J Infect Dis. Author manuscript; available in PMC Jan 1, 2011.
Published in final edited form as:
PMCID: PMC2791188
NIHMSID: NIHMS150851

Repeated Chlamydia trachomatis Genital Infections in Adolescent Women

Abstract

Background

Repeated C. trachomatis infections are common among young sexually active women. The relative frequency of re-infection and antibiotic treatment failure is undefined.

Methods

Adolescent women enrolled in a longitudinal cohort had behavioral and sexually transmitted infection assessment every 3 months, including amplification tests for C. trachomatis, ompA genotyping and interviews and diary entries to document partner-specific coitus and event-specific condom use. Repeated infections were classified as re-infection or treatment failure using an algorithm. All infections with treatment outcomes were used to estimate antibiotic use-effectiveness.

Results

We observed 478 infection episodes among 210 participants; 176 women remained uninfected. Incidence rate was 34 per 100-woman years. Of those infected, 121 had ≥1 repeat infections forming 268 episode pairs; 183 pairs had complete data and were classified with the algorithm.
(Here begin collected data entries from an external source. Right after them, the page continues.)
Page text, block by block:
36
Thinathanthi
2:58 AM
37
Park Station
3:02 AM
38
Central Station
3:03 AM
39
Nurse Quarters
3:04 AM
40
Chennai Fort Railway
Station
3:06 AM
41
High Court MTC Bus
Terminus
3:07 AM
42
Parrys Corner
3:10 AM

Of repeated infections, 84.2% were definite, probable or possible re-infections, 13.7% were probable or possible treatment failures and 2.2% persisted without documented treatment. For 318 evaluable infections, we estimated a 92.2% treatment use-effectiveness.

Conclusions

Most repeat chlamydial infections in this high incidence cohort were re-infections, but treatment failures occurred as well. Our results have implications for male screening and partner notification programs and suggest the need for improved antibiotic therapies.
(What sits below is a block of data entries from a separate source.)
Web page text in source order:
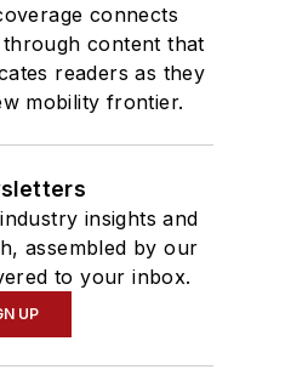
connects
through content that
readers as they
mobility frontier.
insights and
assembled by our
to your inbox.
UP
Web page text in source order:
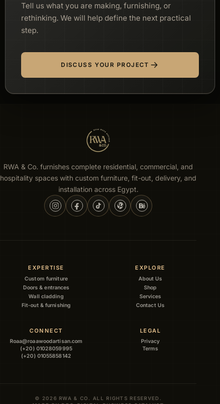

Keywords: Chlamydia trachomatis, genital infections, repeated infections, re-infections, treatment failures, adolescent women

INTRODUCTION

Chlamydia trachomatis is the most common cause of bacterial sexually transmitted infection and is associated with increased risk of pelvic inflammatory disease, ectopic pregnancy, tubal infertility and increased susceptibility to human immunodeficiency virus (HIV) infection [1, 2]. Repeated chlamydial genital infections are common [36] and account for a substantial proportion of incident infections [7]. Repeated infections result from failure of antibiotic therapy, or re-infection by unprotected sexual contact with either an untreated existing partner or a new infected partner. Distinguishing among these possibilities is important to focus treatment recommendations and disease control activities. For example, if many repeated infections are due to antibiotic treatment failure, then better antibiotic treatment regimens are needed. If most are re-infections, then strategies to expedite partner treatment [8] or screen and treat men in high risk networks [9] are necessary. The relative frequency of treatment failure and re-infection is not well defined.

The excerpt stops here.